Extreme events can be statistically characterised as excesses of a high threshold. Inference in this case has to account for dependence between excesses. The peaks over threshold approach suggests pre-processing the series by defining clusters of successive observations and making inference only on maxima of those clusters, which can be assumed independent. There exists however no good method for specifying the clusters, causing quantiles for long return periods to be potentially badly biased. The peaks over threshold method uses asymptotic results as approximation at finite levels; our goal is to focus on the subasymptotic model suggested by Eastoe and Tawn (2012) to develop new Bayesian semiparametric techniques to properly approach the problem, thus getting an estimation of the full excess distribution uncertainty. A simulation study shows the instability in estimated quantiles based on the peaks over threshold method compared to the subasymptotic model across different cluster definitions. An application on river peakflows is also presented and shows how the subasymptotic model, fitted with the novel semiparametric Bayesian method, can be applied to real data. This work is divided into three main parts: an introductory part which provides an insight into multivariate extremes, with a particular attention to special kinds of dependence involved in this framework. In the second part we introduce a conditional multivariate model and develop a semiparametric Gibbs sampler to fit this particular model. The last part deals with the subasymptotic approach, meant to model short-range dependence of excesses over a threshold. We discuss further improvements and alternatives in the last section.
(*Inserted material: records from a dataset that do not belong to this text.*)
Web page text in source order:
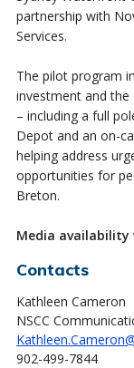
partnership with
Services.
The pilot program
investment and
– including a full
Depot and an on-
helping address
opportunities for
Breton.
Media
Contacts
Kathleen Cameron
NSCC
902-499-7844
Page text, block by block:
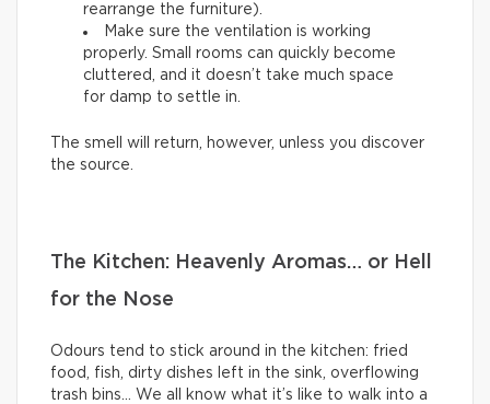
rearrange the furniture).
Make sure the ventilation is working
properly. Small rooms can quickly become
cluttered, and it doesn’t take much space
for damp to settle in.
The smell will return, however, unless you discover
the source.
The Kitchen: Heavenly Aromas… or Hell
for the Nose
Odours tend to stick around in the kitchen: fried
food, fish, dirty dishes left in the sink, overflowing
trash bins… We all know what it’s like to walk into a
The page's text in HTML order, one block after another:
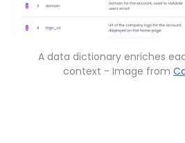
A data dictionary enriches
context - Image from

15. Objective Bayesian Model Selection

Author

Lugrin, Thomas

Subjects

Objective Bayes, g prior, Econometrics, Inclusion probability, Model selection, Bank Index

Abstract

Frequentist and Bayesian approaches to statistics have long been seen as incompatible, but recent work has been done to try and unify them (Bayarri and Berger, 2004; Efron, 2005). Empirical Bayes, approximate Bayesian analysis, and the matching prior approach are examples of methods where prior elicitation is driven by a frequentist interpretation of the data. In this report, we review some standard frequentist and Bayesian model selection techniques and describe how objective Bayes theory can help in this decision-oriented framework, typically by enabling consideration of uncertainty in the model-building process. Objective Bayes mehtods are then used and compared with standard model selection methods on data from the financial sector in Switzerland, Greece, and the United States during 1999 to 2013; results show broad agreement between the methods, but conclusions are less clear-cut in the objective Bayes framework.